4. Nada por si e de si
Esse processo de retorno ao nosso originário, a espiritualidade antiga assinala com a expressão latina “ex nihilo sui et subjecti”, isto é, entrar e viver na experiência do “nada por si e de si”, exemplarmente revelado por Jesus Cristo no processo da sua existência encarnada, crucificada, eucaristizada. Mas, em que consiste esse processo? Consiste em assumir a finitude e a mortalidade humana como extensão da vida eterna e da imortalidade divina. Esse é o mais belo e mais comovedor exemplo que Jesus Cristo nos deixou: a essência de sua Boa Nova, o plano de Deus no coração do homem. Por isso, inimigo maior da vida eterna e de nossa realização plena e final – perfeita alegria - não é o fato de sermos finitos, mortais e limitados, mas de sentirmos vergonha dessa nossa condição e, por causa disso, empenhar-nos na busca de nossa realização a partir de nós mesmos: a desobediência originária de Adão.
Como é esse modo de ser originário que perdemos no paraíso? É como a Cruz de Jesus Cristo, diz Francisco. Mas, como é a Cruz de Jesus Cristo? Ou seja, o que se deu na Cruz para ser essa recordação e participação - a perfeita alegria, a jovialidade, a glória de Deus - nossa realização plena e última? Deu-se que, no momento da rejeição, Cristo nada mais tem de si, tudo nele e dele é sem valor, sem nenhum mérito; a própria autenticidade, o próprio sacrifício, isto é, a própria Cruz, sua doação ao Pai, são total e radicalmente desmerecidos. Nessa sua total pobreza, sem direitos nem méritos, Cristo procura doar-se ao Pai que o condena, tentando só amá-lo, gratuita e cordialmente, apenas atraído pela afeição, sem razões, sem nada saber, sem nada poder, sem nada querer senão tão só e unicamente saber o que o Pai sabe, querer só o que Pai quer, poder só o que o Pai pode, querer só o que o Pai quer.
Eis a glória do homem em sua origem, rejeitada por Adão e agora restaurada por Jesus Cristo. Cristo na cruz, portanto, imita e reproduz o modo de ser do Pai: ama assim, do mesmo jeito que Deus ama todos os seres. Pois, Deus nos ama não porque somos bons ou porque lhe somos agradecidos, retribuindo, com algum bem nosso, seus benefícios, mas apenas porque Ele é o Bem, todo o Bem, o sumo Bem, o Amor, a Caridade.
No instante em que Cristo imita o Pai e O ama não apesar de, mas, justamente por causa da condenação, Deus diz: “Eis o meu Filho, Aquele que tem o mesmo modo de ser do meu Amor. Eis o meu Filho que ama como Eu amo, na jovialidade, na gratuidade, na cordialidade de ser. Eis aí a pura revelação de mim mesmo, minha glória, a Boa Nova!”

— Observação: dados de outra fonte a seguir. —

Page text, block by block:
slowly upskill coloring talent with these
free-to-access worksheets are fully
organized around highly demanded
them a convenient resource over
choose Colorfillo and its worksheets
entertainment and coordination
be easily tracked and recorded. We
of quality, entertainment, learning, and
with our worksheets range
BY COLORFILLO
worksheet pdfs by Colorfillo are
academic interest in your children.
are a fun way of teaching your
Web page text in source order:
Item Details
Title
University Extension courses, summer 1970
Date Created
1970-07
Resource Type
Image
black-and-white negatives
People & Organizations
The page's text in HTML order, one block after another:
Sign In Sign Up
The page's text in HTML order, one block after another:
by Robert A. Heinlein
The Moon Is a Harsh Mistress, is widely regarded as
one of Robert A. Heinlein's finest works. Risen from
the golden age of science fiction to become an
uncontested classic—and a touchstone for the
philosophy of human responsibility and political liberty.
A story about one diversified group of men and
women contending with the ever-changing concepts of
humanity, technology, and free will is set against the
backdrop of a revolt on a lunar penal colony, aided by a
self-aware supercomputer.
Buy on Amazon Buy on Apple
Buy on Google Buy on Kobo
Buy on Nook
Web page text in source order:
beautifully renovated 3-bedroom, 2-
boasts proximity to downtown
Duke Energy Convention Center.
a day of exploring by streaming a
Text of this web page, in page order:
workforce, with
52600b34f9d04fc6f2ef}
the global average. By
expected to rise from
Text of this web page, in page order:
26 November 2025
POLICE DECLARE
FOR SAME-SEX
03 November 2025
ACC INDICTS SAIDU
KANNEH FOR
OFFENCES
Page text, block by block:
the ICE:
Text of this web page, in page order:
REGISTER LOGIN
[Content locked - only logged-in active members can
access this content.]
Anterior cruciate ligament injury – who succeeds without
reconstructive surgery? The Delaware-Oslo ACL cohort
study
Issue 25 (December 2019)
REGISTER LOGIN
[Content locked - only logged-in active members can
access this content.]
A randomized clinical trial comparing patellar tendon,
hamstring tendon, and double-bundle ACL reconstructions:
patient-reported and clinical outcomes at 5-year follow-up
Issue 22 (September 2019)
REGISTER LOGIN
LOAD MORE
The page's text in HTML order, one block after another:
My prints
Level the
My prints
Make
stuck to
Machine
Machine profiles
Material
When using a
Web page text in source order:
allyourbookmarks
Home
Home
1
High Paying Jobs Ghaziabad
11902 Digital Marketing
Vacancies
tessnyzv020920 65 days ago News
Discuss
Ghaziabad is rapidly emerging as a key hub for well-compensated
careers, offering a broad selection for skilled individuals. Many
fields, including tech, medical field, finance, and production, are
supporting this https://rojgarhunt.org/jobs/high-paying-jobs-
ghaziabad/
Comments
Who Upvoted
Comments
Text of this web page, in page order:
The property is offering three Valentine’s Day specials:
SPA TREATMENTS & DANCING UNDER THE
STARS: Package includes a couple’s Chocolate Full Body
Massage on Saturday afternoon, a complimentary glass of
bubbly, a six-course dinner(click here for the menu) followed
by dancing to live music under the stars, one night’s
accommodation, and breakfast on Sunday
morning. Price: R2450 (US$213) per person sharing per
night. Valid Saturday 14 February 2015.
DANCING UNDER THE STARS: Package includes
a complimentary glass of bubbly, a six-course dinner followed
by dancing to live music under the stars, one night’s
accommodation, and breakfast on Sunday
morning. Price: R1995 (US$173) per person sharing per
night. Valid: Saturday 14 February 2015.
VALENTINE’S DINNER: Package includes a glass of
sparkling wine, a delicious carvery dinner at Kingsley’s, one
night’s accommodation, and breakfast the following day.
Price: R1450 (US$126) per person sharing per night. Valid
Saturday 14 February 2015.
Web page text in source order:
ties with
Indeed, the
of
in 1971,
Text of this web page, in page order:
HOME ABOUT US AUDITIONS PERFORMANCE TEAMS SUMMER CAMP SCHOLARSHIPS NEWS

É esse amor novo que dá o Ser, a Vida, a Verdade, a Glória a todas as coisas; que a tudo e a todos conserva, faz crescer, consumar-se no mistério de ternura e benignidade da vida; que recupera o sentido da morte, do sofrimento, salvando tudo como manifestação do Amor que é Deus, o Pai de toda a misericórdia. Eis a excelência da ou com a qual Deus nos criou e formou. Uma excelência verdadeira e perfeita porque ama sem nada exigir, de nada se faz senhora e muito menos se eleva. Apenas ama, livre e gratuitamente, muito mais do que uma mãe ama seu filho carnal. (Cfr. Experiência, modo de ser chamado o fundamental da vida cistã, Frei Hermógnres Harada em O Mensageiro de Santo Antônio, dezembro de 1993).

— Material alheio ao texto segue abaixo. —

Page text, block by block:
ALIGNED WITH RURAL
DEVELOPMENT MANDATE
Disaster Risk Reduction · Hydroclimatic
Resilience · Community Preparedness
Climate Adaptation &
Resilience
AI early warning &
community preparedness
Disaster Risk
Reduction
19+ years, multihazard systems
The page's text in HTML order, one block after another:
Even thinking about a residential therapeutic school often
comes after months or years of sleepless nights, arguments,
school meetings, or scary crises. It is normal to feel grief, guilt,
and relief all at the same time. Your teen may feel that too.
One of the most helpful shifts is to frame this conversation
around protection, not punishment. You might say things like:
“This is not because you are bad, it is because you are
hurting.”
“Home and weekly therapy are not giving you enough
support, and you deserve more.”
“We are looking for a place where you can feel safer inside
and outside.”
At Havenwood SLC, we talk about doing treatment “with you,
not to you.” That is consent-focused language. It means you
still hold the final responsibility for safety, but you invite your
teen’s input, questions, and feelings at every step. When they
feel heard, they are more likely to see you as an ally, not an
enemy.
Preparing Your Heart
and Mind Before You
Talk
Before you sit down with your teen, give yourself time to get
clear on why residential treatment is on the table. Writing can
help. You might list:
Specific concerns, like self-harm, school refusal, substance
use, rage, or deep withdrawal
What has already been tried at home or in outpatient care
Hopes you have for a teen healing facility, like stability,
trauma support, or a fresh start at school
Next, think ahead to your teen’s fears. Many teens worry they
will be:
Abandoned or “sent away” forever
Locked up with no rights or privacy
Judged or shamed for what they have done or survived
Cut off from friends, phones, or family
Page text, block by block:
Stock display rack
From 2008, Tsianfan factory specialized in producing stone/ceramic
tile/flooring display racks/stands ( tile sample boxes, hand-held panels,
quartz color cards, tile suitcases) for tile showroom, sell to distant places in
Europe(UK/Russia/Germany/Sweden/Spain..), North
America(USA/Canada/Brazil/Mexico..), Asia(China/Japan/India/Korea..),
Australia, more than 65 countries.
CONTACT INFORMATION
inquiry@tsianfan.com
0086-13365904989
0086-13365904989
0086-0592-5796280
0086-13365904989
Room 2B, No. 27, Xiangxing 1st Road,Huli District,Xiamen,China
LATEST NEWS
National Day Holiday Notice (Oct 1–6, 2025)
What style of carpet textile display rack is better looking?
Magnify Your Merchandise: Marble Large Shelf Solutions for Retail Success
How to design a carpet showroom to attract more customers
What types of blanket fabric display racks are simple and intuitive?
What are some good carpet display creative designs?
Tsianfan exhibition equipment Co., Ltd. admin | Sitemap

Eis o fundamental, o tudo do cristão e do franciscano, em especial: a busca do modo de ser de sua própria origem: o Deus e Pai de Nosso Senhor Jesus Cristo – o novo Adão – que se revela na Cruz. Por isso, toda finitude humana e a própria morte, serão assumidas não mais com medo e terror, mas no vigor da alegria de quem canta o ato supremo de poder amar, de poder entregar-se e de consumar sua vida ao Pai, origem e princípio de todo o Bem, o sumo Bem, o Bem inteiro, o único Bem (LH 11).
A excelência e a glória do homem, hoje
O problema do homem atual é de esquecer ou ignorar sua excelência, a marca mais profunda de sua identidade: ser espiritual, sobrenatural. Mesmo religiosos não somos, muitas vezes, espirituais. Na verdade, todas as criaturas, desde a mais ínfima até a mais elevada são espirituais porque todas portadoras de um “quê” de Deus que é Espírito, pois do contrário, não existiriam. No homem, porém, essa marca está presente e brilha por excelência. Como vimos na primeira Admoestação, São Francisco não diz que Deus é Espírito, mas que o Espírito é Deus! Isso é admirável, pois significa que onde houver um “pinguinho” de espírito, de doação, de gratuidade, de serviço, aí está Deus. Ou melhor isso (a doação) é Deus.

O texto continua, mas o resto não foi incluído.